MATERIAL PROVIDED
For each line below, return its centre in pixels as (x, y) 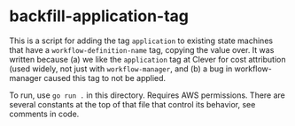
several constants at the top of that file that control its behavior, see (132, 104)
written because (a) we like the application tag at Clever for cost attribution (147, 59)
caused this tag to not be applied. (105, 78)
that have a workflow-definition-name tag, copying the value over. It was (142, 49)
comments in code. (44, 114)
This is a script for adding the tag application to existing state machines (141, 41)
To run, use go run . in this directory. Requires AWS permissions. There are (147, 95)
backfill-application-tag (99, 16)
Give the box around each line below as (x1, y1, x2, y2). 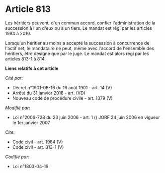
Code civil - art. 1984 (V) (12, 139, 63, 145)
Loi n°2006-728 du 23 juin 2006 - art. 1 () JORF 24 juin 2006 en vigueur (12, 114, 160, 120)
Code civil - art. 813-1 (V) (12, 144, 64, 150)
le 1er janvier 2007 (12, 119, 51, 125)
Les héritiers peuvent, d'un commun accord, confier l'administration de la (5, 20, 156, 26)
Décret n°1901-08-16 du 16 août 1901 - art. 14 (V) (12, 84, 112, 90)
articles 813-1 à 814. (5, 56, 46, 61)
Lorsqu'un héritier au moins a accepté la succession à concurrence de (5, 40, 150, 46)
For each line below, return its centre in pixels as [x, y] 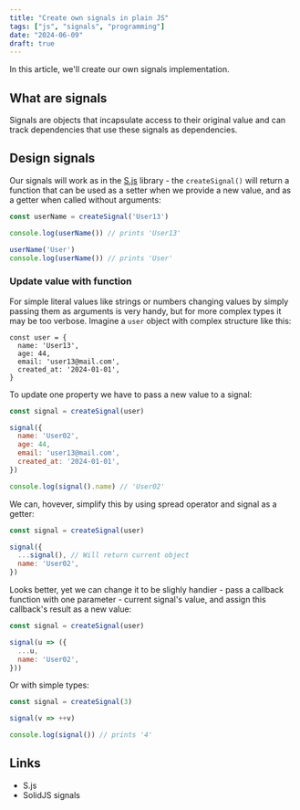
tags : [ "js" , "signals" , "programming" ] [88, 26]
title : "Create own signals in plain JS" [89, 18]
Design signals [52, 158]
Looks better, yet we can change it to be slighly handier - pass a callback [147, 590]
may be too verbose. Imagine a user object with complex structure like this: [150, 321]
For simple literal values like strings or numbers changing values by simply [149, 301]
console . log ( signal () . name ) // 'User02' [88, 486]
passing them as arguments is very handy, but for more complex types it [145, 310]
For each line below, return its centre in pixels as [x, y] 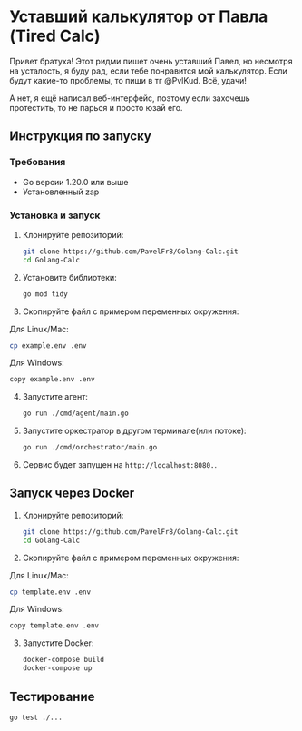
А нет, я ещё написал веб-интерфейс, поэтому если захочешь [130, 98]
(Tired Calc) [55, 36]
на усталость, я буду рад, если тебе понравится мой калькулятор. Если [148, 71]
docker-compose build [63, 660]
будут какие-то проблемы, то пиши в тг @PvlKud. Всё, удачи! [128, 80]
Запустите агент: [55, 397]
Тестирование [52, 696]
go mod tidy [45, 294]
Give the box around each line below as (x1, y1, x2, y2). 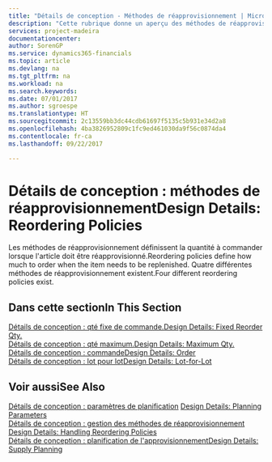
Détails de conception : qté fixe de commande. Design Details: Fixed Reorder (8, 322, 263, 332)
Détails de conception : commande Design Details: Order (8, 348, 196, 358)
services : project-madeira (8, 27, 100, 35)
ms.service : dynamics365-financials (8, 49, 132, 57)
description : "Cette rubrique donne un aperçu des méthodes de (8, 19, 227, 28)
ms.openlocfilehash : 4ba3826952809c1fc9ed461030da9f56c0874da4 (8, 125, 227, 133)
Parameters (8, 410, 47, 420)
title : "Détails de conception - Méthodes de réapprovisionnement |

DIRECTIONS
Reproduce exactly the line containing "go mod tidy [45, 294]" and every line after it in the material above, up to and including the last. Exclude all pictures.

RESULT FOR THIS TASK
go mod tidy [45, 294]
Give the box around each line below as (x1, y1, x2, y2). 
Détails de conception : qté fixe de commande. Design Details: Fixed Reorder (8, 322, 263, 332)
Détails de conception : commande Design Details: Order (8, 348, 196, 358)
services : project-madeira (8, 27, 100, 35)
ms.service : dynamics365-financials (8, 49, 132, 57)
description : "Cette rubrique donne un aperçu des méthodes de (8, 19, 227, 28)
ms.openlocfilehash : 4ba3826952809c1fc9ed461030da9f56c0874da4 (8, 125, 227, 133)
Parameters (8, 410, 47, 420)
title : "Détails de conception - Méthodes de réapprovisionnement |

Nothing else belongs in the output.